(Records excerpted from a collection)
════
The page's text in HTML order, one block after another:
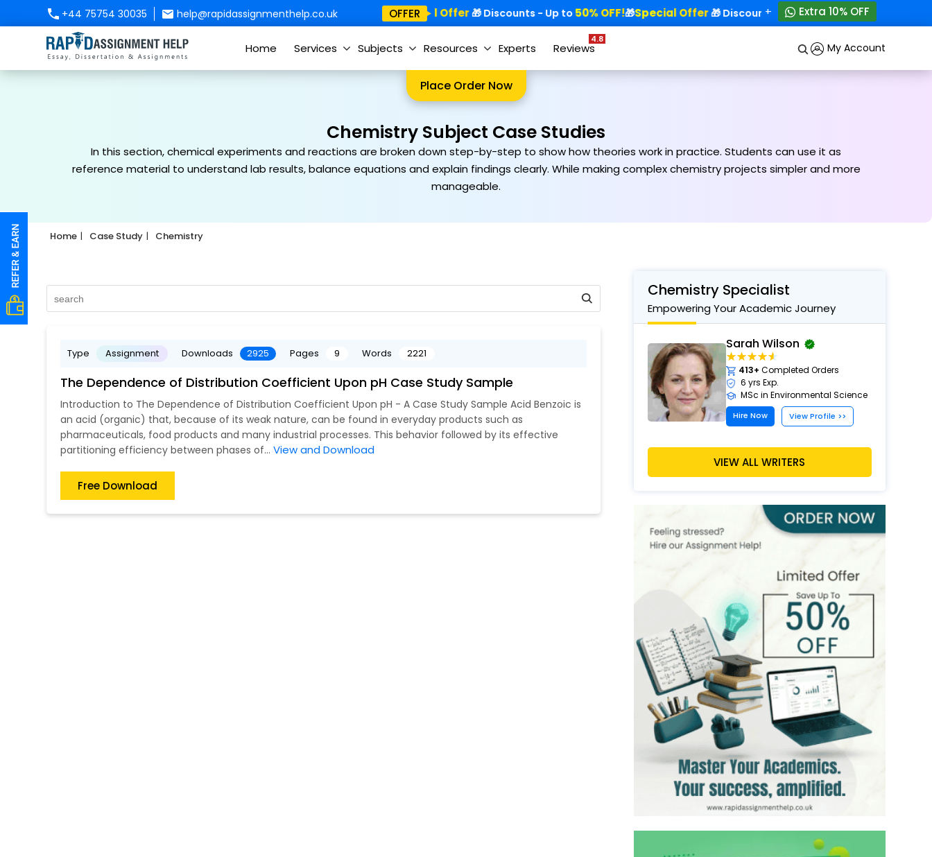
+44 75754 30035 help@rapidassignmenthelp.co.uk OFFER
Special Offer🎁 Discounts - Up to50% OFF!🎁Special Offer🎁 Discounts - Up to50% OFF!
+ Extra 10% OFF
Home Services Subjects Resources Experts Reviews
4.8
My Account
Place Order Now
Chemistry Subject Case Studies
In this section, chemical experiments and reactions are broken down step-by-step to show how theories work in practice. Students can use it as
reference material to understand lab results, balance equations and explain findings clearly. While making complex chemistry projects simpler and more
manageable.
Home Case Study Chemistry
Type Assignment Downloads 2925 Pages 9 Words 2221
The Dependence of Distribution Coefficient Upon pH Case Study Sample
Introduction to The Dependence of Distribution Coefficient Upon pH - A Case Study Sample Acid Benzoic is
an acid (organic) that, because of its weak nature, can be found in everyday products such as
pharmaceuticals, food products and many industrial processes. This behavior followed by its effective
partitioning efficiency between phases of...View and Download
Free Download
Chemistry Specialist
Empowering Your Academic Journey
Sarah Wilson
413+ Completed Orders
6 yrs Exp.
MSc in Environmental Science
Hire Now View Profile >>
VIEW ALL WRITERS
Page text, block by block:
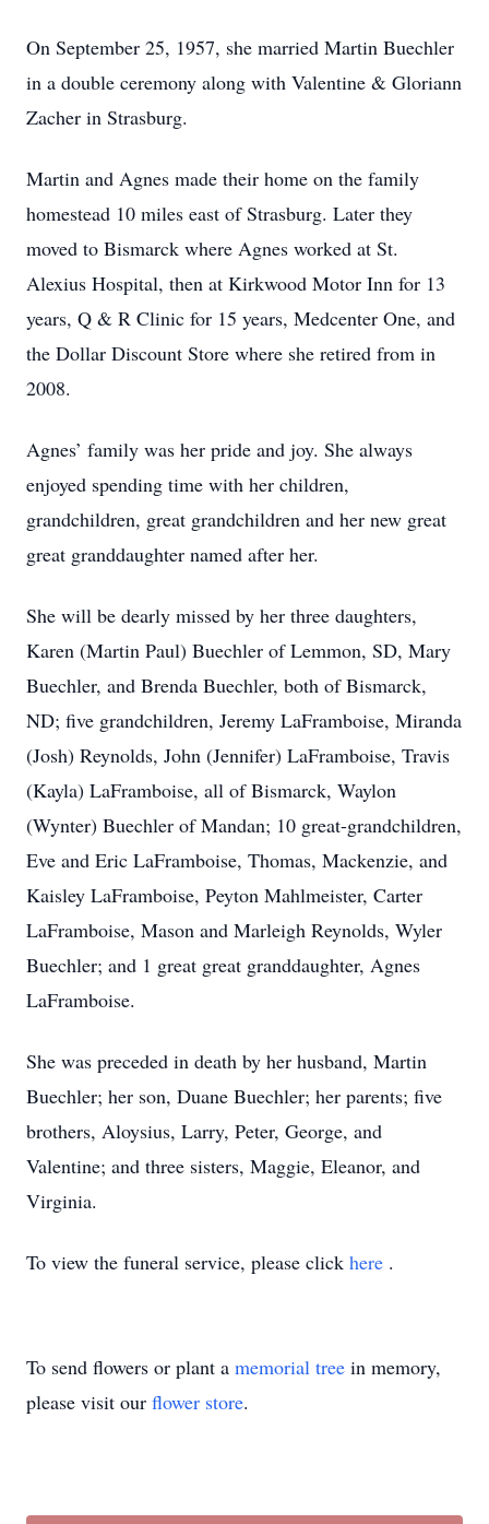
On September 25, 1957, she married Martin Buechler
in a double ceremony along with Valentine & Gloriann
Zacher in Strasburg.
Martin and Agnes made their home on the family
homestead 10 miles east of Strasburg. Later they
moved to Bismarck where Agnes worked at St.
Alexius Hospital, then at Kirkwood Motor Inn for 13
years, Q & R Clinic for 15 years, Medcenter One, and
the Dollar Discount Store where she retired from in
2008.
Agnes’ family was her pride and joy. She always
enjoyed spending time with her children,
grandchildren, great grandchildren and her new great
great granddaughter named after her.
She will be dearly missed by her three daughters,
Karen (Martin Paul) Buechler of Lemmon, SD, Mary
Buechler, and Brenda Buechler, both of Bismarck,
ND; five grandchildren, Jeremy LaFramboise, Miranda
(Josh) Reynolds, John (Jennifer) LaFramboise, Travis
(Kayla) LaFramboise, all of Bismarck, Waylon
(Wynter) Buechler of Mandan; 10 great-grandchildren,
Eve and Eric LaFramboise, Thomas, Mackenzie, and
Kaisley LaFramboise, Peyton Mahlmeister, Carter
LaFramboise, Mason and Marleigh Reynolds, Wyler
Buechler; and 1 great great granddaughter, Agnes
LaFramboise.
She was preceded in death by her husband, Martin
Buechler; her son, Duane Buechler; her parents; five
brothers, Aloysius, Larry, Peter, George, and
Valentine; and three sisters, Maggie, Eleanor, and
Virginia.
To view the funeral service, please click here .
To send flowers or plant a memorial tree in memory,
please visit our flower store.
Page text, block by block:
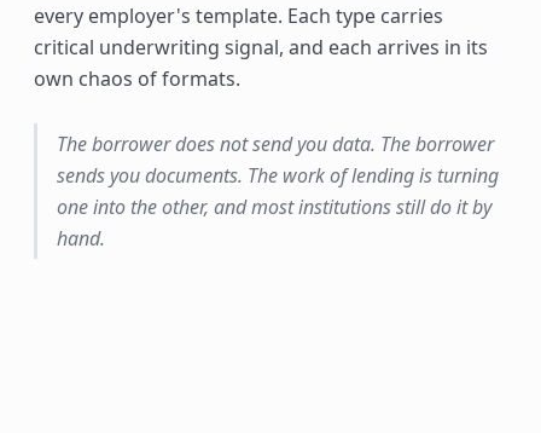
every employer's template. Each type carries
critical underwriting signal, and each arrives in its
own chaos of formats.
The borrower does not send you data. The borrower
sends you documents. The work of lending is turning
one into the other, and most institutions still do it by
hand.
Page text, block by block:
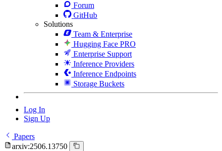
Forum
GitHub
Solutions
Team & Enterprise
Hugging Face PRO
Enterprise Support
Inference Providers
Inference Endpoints
Storage Buckets
Log In
Sign Up
Papers
arxiv:2506.13750
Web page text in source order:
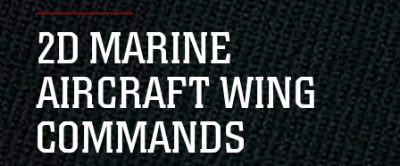
Alock ( )orhttps://means you’ve safely
connected to the .mil website. Share sensitive
information only on official, secure websites.
2D MARINE
AIRCRAFT WING
COMMANDS
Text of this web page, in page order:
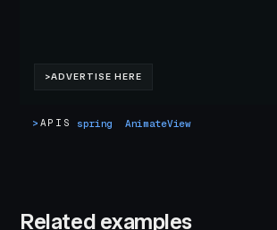
> APIS spring AnimateView
Related examples
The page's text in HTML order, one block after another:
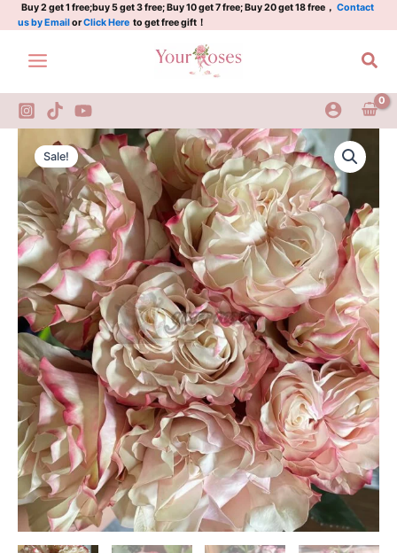
Skip
to
content
Buy 2 get 1 free;buy 5 get 3 free; Buy 10 get 7 free; Buy 20 get 18 free， Contact
us by EmailorClick Here to get free gift！
Sale!
Original
price
was:
$129.00.
Current
price
is:
$63.00.
Candy
Rose
Plant|German
Rose|
乡
村
糖
果
quantity
Plant|German
Rose|
村
果
quantity
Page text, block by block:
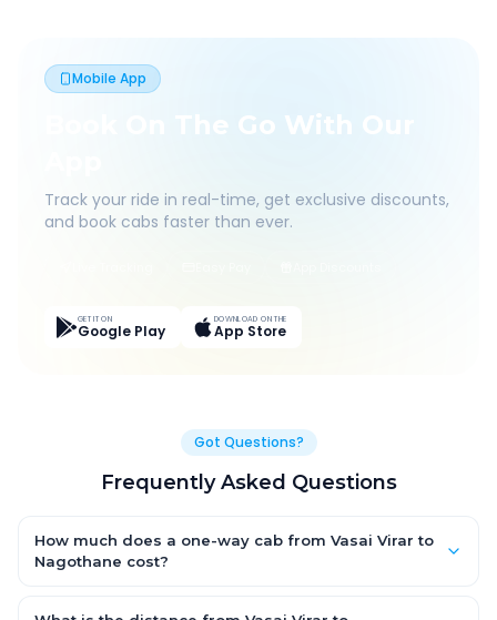
Mobile App
Book On The Go With Our
Track your ride in real-time, get exclusive discounts,
and book cabs faster than ever.
GET IT ON
Google Play
DOWNLOAD ON THE
App Store
Got Questions?
Frequently Asked Questions
How much does a one-way cab from Vasai Virar to
Nagothane cost?
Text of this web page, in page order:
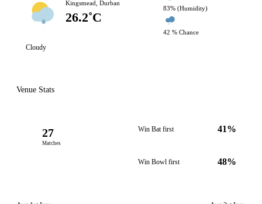
Kingsmead, Durban
26.2˚C
83% (Humidity)
42 % Chance
Cloudy
Venue Stats
27
Matches
Win Bat first 41%
Win Bowl first 48%
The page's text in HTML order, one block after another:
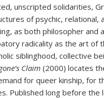
unscripted solidarities,
of psychic, relational,
as both philosopher
radicality as the art of
siblinghood, collective
Claim (2000) locates
for queer kinship, for
Published long before the
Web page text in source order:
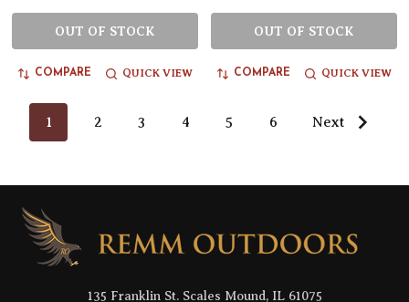
OUT OF STOCK
COMPARE QUICK VIEW
OUT OF STOCK
COMPARE QUICK VIEW
1 2 3 4 5 6 Next
Footer
Start
135 Franklin St. Scales Mound, IL 61075
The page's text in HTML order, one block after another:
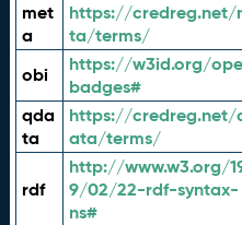
met
a
https://credreg.net/
ta/terms/
obi
https://w3id.org/
badges#
qda
ta
https://credreg.net/
ata/terms/
rdf
http://www.w3.org/
9/02/22-rdf-syntax-
ns#
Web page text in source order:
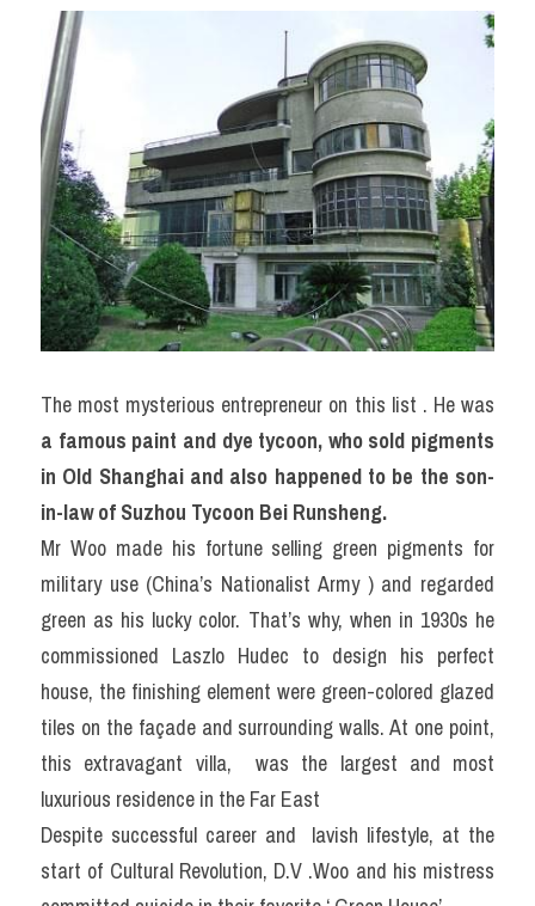
a famous paint and dye tycoon, who sold pigments
in Old Shanghai and also happened to be the son-
in-law of Suzhou Tycoon Bei Runsheng.
Mr Woo made his fortune selling green pigments for
military use (China’s Nationalist Army ) and regarded
green as his lucky color. That’s why, when in 1930s he
commissioned Laszlo Hudec to design his perfect
house, the finishing element were green-colored glazed
tiles on the façade and surrounding walls. At one point,
this extravagant villa,  was the largest and most
luxurious residence in the Far East
Despite successful career and  lavish lifestyle, at the
start of Cultural Revolution, D.V .Woo and his mistress
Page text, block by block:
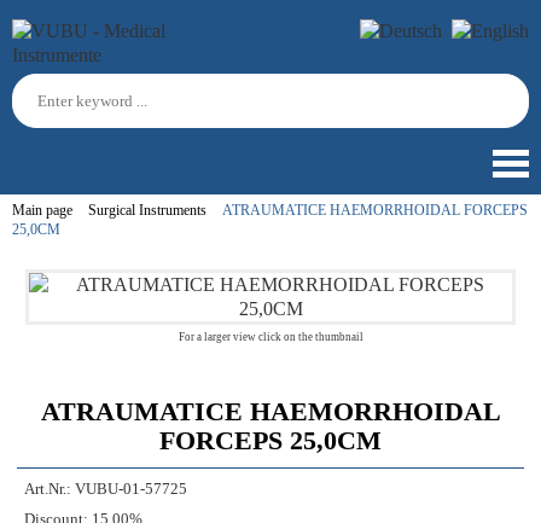
Main page Surgical Instruments
ATRAUMATICE HAEMORRHOIDAL FORCEPS
25,0CM
For a larger view click on the thumbnail
ATRAUMATICE HAEMORRHOIDAL
FORCEPS 25,0CM
Art.Nr.: VUBU-01-57725
Discount: 15.00%
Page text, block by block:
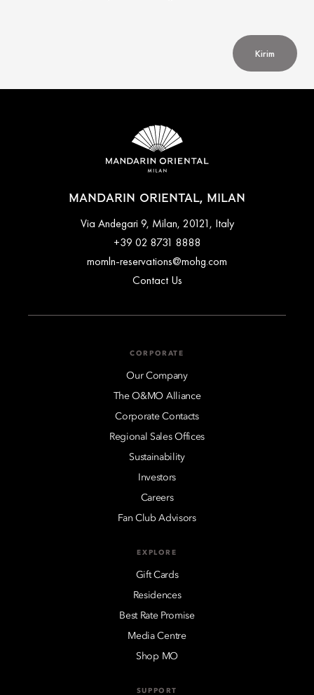
Kirim
MANDARIN ORIENTAL, MILAN
Via Andegari 9, Milan, 20121, Italy
+39 02 8731 8888
momln-reservations@mohg.com
Contact Us
CORPORATE
Our Company
The O&MO Alliance
Corporate Contacts
Regional Sales Offices
Sustainability
Investors
Careers
Fan Club Advisors
EXPLORE
Gift Cards
Residences
Best Rate Promise
Media Centre
Shop MO
SUPPORT
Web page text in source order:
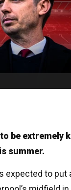
be extremely
summer.
expected to put
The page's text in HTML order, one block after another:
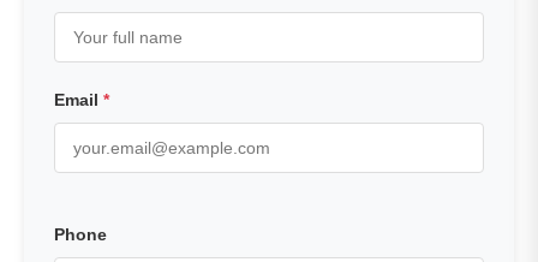
Email *
Phone
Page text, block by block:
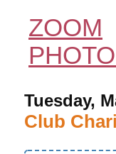
ZOOM
Tuesday,
Club
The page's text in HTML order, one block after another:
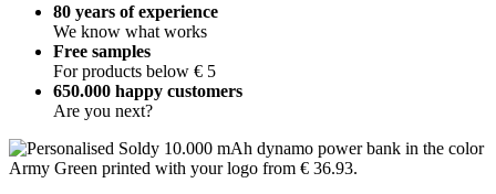
80 years of experience
We know what works
Free samples
For products below € 5
650.000 happy customers
Are you next?
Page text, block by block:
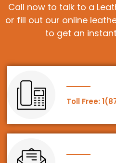
Call now to talk to a
or fill out our online
to get an
Toll Free:
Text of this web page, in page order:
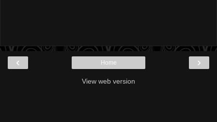
‹ ›
Home
View web version
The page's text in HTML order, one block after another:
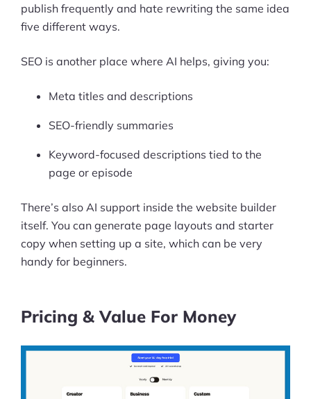
publish frequently and hate rewriting the same idea
five different ways.
SEO is another place where AI helps, giving you:
Meta titles and descriptions
SEO-friendly summaries
Keyword-focused descriptions tied to the
page or episode
There’s also AI support inside the website builder
itself. You can generate page layouts and starter
copy when setting up a site, which can be very
handy for beginners.
Pricing & Value For Money
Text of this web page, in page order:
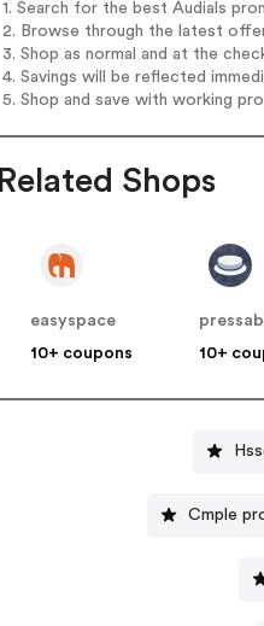
1. Search for the best Audials
2. Browse through the latest
3. Shop as normal and at the
4. Savings will be reflected
5. Shop and save with working
Related Shops
easyspace
10+ coupons
10+
Cmple
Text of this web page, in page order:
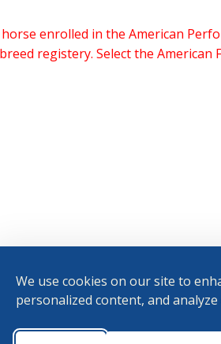
We use cookies on our site to
personalized content, and
enrolled in the American
registery. Select the American
Cookie Terms and
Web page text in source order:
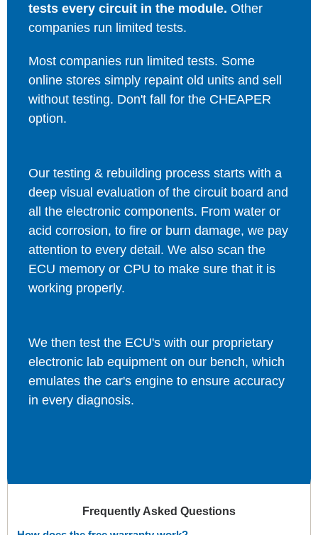
tests every circuit in the module. Other
companies run limited tests.
Most companies run limited tests. Some
online stores simply repaint old units and sell
without testing. Don't fall for the CHEAPER
option.
Our testing & rebuilding process starts with a
deep visual evaluation of the circuit board and
all the electronic components. From water or
acid corrosion, to fire or burn damage, we pay
attention to every detail. We also scan the
ECU memory or CPU to make sure that it is
working properly.
We then test the ECU's with our proprietary
electronic lab equipment on our bench, which
emulates the car's engine to ensure accuracy
in every diagnosis.
Frequently Asked Questions
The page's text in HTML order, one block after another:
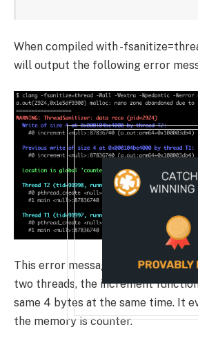
When compiled with-
will output the following error
This error message tells us that
two threads, the increment
same 4 bytes at the same time. It
the memory iscounter.
════
### [Problem to work on]
What lines above mention "limited"? Copy each one.

### [Your solution]
companies run limited tests.
Most companies run limited tests. Some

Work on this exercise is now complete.